Directions. The whole listing that follows should be printed again, unchanged.

□ □ □ □

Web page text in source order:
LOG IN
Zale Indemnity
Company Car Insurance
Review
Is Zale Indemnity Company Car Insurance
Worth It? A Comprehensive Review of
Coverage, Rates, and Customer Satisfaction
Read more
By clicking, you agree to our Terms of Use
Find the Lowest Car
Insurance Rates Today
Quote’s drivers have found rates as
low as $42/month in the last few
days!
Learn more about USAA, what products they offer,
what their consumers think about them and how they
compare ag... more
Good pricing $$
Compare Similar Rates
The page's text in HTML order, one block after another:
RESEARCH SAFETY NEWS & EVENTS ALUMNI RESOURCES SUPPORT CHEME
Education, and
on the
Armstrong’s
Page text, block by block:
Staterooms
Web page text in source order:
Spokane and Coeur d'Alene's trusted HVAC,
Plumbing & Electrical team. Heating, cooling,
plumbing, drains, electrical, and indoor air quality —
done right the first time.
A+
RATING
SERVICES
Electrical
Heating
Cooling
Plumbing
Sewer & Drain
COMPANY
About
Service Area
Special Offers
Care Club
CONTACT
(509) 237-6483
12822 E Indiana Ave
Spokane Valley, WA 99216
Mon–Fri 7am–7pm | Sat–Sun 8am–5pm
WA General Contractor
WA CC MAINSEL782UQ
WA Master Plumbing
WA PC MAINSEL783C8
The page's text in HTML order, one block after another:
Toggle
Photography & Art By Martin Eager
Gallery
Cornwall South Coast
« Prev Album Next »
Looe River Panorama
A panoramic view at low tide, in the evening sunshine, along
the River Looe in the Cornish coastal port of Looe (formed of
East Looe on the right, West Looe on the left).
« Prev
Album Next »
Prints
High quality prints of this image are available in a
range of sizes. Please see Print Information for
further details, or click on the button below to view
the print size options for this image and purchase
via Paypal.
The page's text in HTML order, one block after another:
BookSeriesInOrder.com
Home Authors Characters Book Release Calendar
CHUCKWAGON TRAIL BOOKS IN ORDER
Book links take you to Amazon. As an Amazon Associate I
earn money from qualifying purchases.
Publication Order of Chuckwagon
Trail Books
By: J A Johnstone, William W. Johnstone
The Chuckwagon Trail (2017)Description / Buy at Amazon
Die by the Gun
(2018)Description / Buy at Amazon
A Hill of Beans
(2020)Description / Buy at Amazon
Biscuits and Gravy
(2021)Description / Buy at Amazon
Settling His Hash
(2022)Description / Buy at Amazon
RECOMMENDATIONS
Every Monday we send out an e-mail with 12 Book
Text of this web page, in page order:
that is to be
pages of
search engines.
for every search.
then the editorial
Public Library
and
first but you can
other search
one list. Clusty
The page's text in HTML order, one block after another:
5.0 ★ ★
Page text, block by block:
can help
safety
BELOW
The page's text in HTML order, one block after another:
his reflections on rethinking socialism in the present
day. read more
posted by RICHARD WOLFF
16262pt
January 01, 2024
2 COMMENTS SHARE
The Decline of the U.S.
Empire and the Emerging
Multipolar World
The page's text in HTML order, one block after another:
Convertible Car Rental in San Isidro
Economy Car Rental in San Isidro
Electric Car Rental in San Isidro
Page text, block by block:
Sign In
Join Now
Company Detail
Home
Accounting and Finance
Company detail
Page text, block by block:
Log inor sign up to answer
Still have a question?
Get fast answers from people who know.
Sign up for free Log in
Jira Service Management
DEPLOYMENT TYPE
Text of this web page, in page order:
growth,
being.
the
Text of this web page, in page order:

□ □ □ □

Result.
Web page text in source order:
LOG IN
Zale Indemnity
Company Car Insurance
Review
Is Zale Indemnity Company Car Insurance
Worth It? A Comprehensive Review of
Coverage, Rates, and Customer Satisfaction
Read more
By clicking, you agree to our Terms of Use
Find the Lowest Car
Insurance Rates Today
Quote’s drivers have found rates as
low as $42/month in the last few
days!
Learn more about USAA, what products they offer,
what their consumers think about them and how they
compare ag... more
Good pricing $$
Compare Similar Rates
The page's text in HTML order, one block after another:
RESEARCH SAFETY NEWS & EVENTS ALUMNI RESOURCES SUPPORT CHEME
Education, and
on the
Armstrong’s
Page text, block by block:
Staterooms
Web page text in source order:
Spokane and Coeur d'Alene's trusted HVAC,
Plumbing & Electrical team. Heating, cooling,
plumbing, drains, electrical, and indoor air quality —
done right the first time.
A+
RATING
SERVICES
Electrical
Heating
Cooling
Plumbing
Sewer & Drain
COMPANY
About
Service Area
Special Offers
Care Club
CONTACT
(509) 237-6483
12822 E Indiana Ave
Spokane Valley, WA 99216
Mon–Fri 7am–7pm | Sat–Sun 8am–5pm
WA General Contractor
WA CC MAINSEL782UQ
WA Master Plumbing
WA PC MAINSEL783C8
The page's text in HTML order, one block after another:
Toggle
Photography & Art By Martin Eager
Gallery
Cornwall South Coast
« Prev Album Next »
Looe River Panorama
A panoramic view at low tide, in the evening sunshine, along
the River Looe in the Cornish coastal port of Looe (formed of
East Looe on the right, West Looe on the left).
« Prev
Album Next »
Prints
High quality prints of this image are available in a
range of sizes. Please see Print Information for
further details, or click on the button below to view
the print size options for this image and purchase
via Paypal.
The page's text in HTML order, one block after another:
BookSeriesInOrder.com
Home Authors Characters Book Release Calendar
CHUCKWAGON TRAIL BOOKS IN ORDER
Book links take you to Amazon. As an Amazon Associate I
earn money from qualifying purchases.
Publication Order of Chuckwagon
Trail Books
By: J A Johnstone, William W. Johnstone
The Chuckwagon Trail (2017)Description / Buy at Amazon
Die by the Gun
(2018)Description / Buy at Amazon
A Hill of Beans
(2020)Description / Buy at Amazon
Biscuits and Gravy
(2021)Description / Buy at Amazon
Settling His Hash
(2022)Description / Buy at Amazon
RECOMMENDATIONS
Every Monday we send out an e-mail with 12 Book
Text of this web page, in page order:
that is to be
pages of
search engines.
for every search.
then the editorial
Public Library
and
first but you can
other search
one list. Clusty
The page's text in HTML order, one block after another:
5.0 ★ ★
Page text, block by block:
can help
safety
BELOW
The page's text in HTML order, one block after another:
his reflections on rethinking socialism in the present
day. read more
posted by RICHARD WOLFF
16262pt
January 01, 2024
2 COMMENTS SHARE
The Decline of the U.S.
Empire and the Emerging
Multipolar World
The page's text in HTML order, one block after another:
Convertible Car Rental in San Isidro
Economy Car Rental in San Isidro
Electric Car Rental in San Isidro
Page text, block by block:
Sign In
Join Now
Company Detail
Home
Accounting and Finance
Company detail
Page text, block by block:
Log inor sign up to answer
Still have a question?
Get fast answers from people who know.
Sign up for free Log in
Jira Service Management
DEPLOYMENT TYPE
Text of this web page, in page order:
growth,
being.
the
Text of this web page, in page order:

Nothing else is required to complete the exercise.